**** PROVIDED DATA

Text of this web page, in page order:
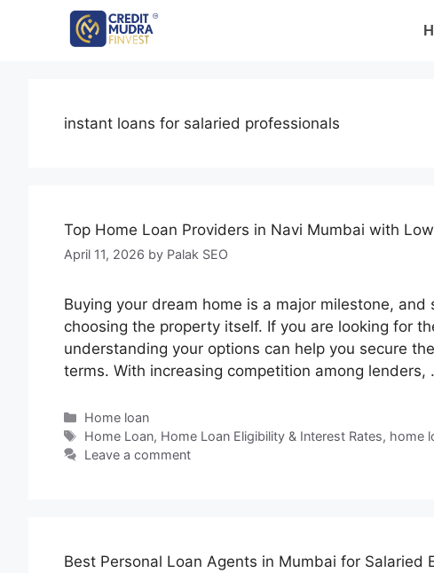
instant loans for salaried professionals
Top Home Loan Providers in Navi Mumbai with
April 11, 2026 by Palak SEO
Buying your dream home is a major milestone,
choosing the property itself. If you are looking for
understanding your options can help you secure
terms. With increasing competition among lenders,
Home loan
Home Loan, Home Loan Eligibility & Interest Rates, home
Leave a comment
Best Personal Loan Agents in Mumbai for Salaried
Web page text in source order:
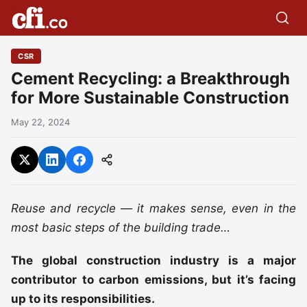
CSR
Cement Recycling: a Breakthrough
for More Sustainable Construction
May 22, 2024
Reuse and recycle — it makes sense, even in the
most basic steps of the building trade…
The global construction industry is a major
contributor to carbon emissions, but it’s facing
up to its responsibilities.
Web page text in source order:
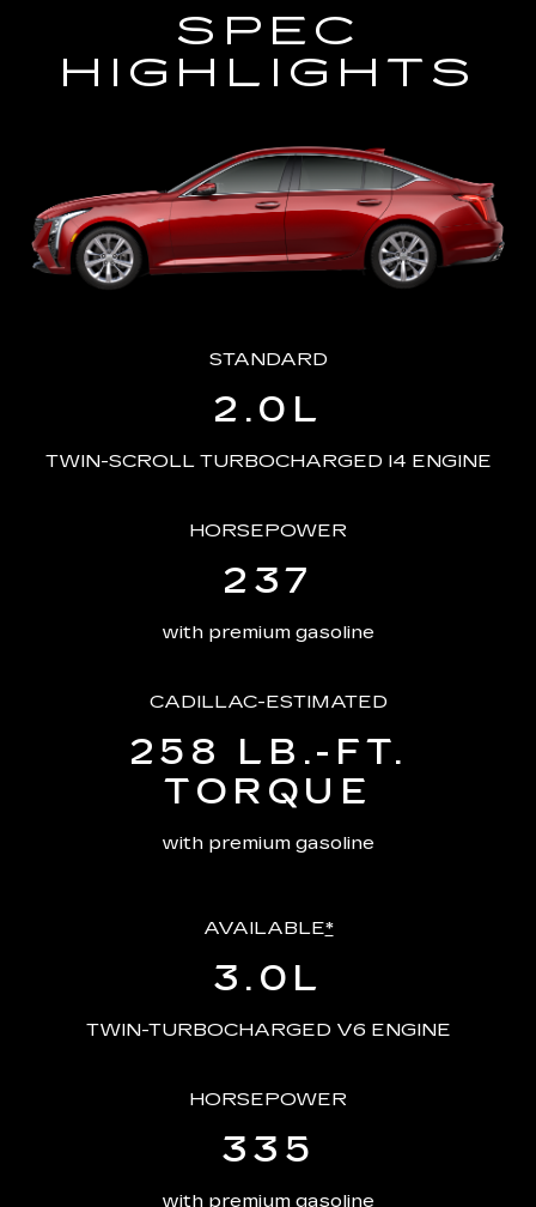
SPEC
HIGHLIGHTS
STANDARD
2.0L
TWIN-SCROLL TURBOCHARGED I4 ENGINE
HORSEPOWER
237
with premium gasoline
CADILLAC-ESTIMATED
258 LB.-FT.
TORQUE
with premium gasoline
AVAILABLE*
3.0L
TWIN-TURBOCHARGED V6 ENGINE
HORSEPOWER
335
with premium gasoline
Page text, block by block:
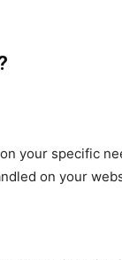
your specific
on your
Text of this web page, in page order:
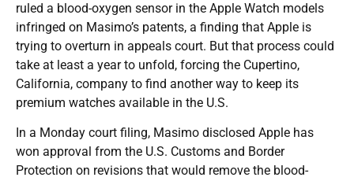
ruled a blood-oxygen sensor in the Apple Watch models
infringed on Masimo’s patents, a finding that Apple is
trying to overturn in appeals court. But that process could
take at least a year to unfold, forcing the Cupertino,
California, company to find another way to keep its
premium watches available in the U.S.
In a Monday court filing, Masimo disclosed Apple has
won approval from the U.S. Customs and Border
Protection on revisions that would remove the blood-
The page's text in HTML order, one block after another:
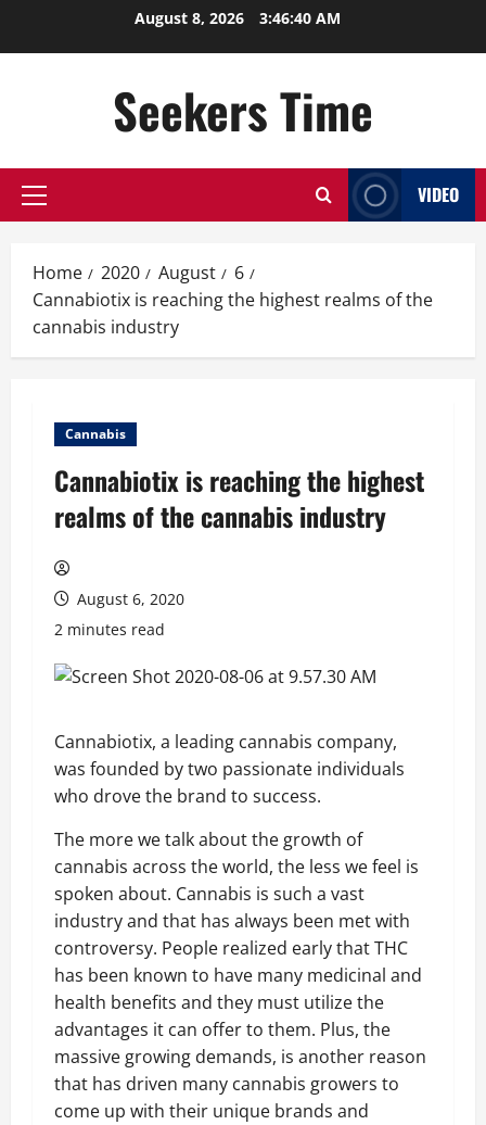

********

__WHAT IS EXPECTED__.
Return every line above exactly, omitting images.

__RESPONSE__.
Text of this web page, in page order:
instant loans for salaried professionals
Top Home Loan Providers in Navi Mumbai with
April 11, 2026 by Palak SEO
Buying your dream home is a major milestone,
choosing the property itself. If you are looking for
understanding your options can help you secure
terms. With increasing competition among lenders,
Home loan
Home Loan, Home Loan Eligibility & Interest Rates, home
Leave a comment
Best Personal Loan Agents in Mumbai for Salaried
Web page text in source order:
CSR
Cement Recycling: a Breakthrough
for More Sustainable Construction
May 22, 2024
Reuse and recycle — it makes sense, even in the
most basic steps of the building trade…
The global construction industry is a major
contributor to carbon emissions, but it’s facing
up to its responsibilities.
Web page text in source order:
SPEC
HIGHLIGHTS
STANDARD
2.0L
TWIN-SCROLL TURBOCHARGED I4 ENGINE
HORSEPOWER
237
with premium gasoline
CADILLAC-ESTIMATED
258 LB.-FT.
TORQUE
with premium gasoline
AVAILABLE*
3.0L
TWIN-TURBOCHARGED V6 ENGINE
HORSEPOWER
335
with premium gasoline
Page text, block by block:
your specific
on your
Text of this web page, in page order:
ruled a blood-oxygen sensor in the Apple Watch models
infringed on Masimo’s patents, a finding that Apple is
trying to overturn in appeals court. But that process could
take at least a year to unfold, forcing the Cupertino,
California, company to find another way to keep its
premium watches available in the U.S.
In a Monday court filing, Masimo disclosed Apple has
won approval from the U.S. Customs and Border
Protection on revisions that would remove the blood-
The page's text in HTML order, one block after another:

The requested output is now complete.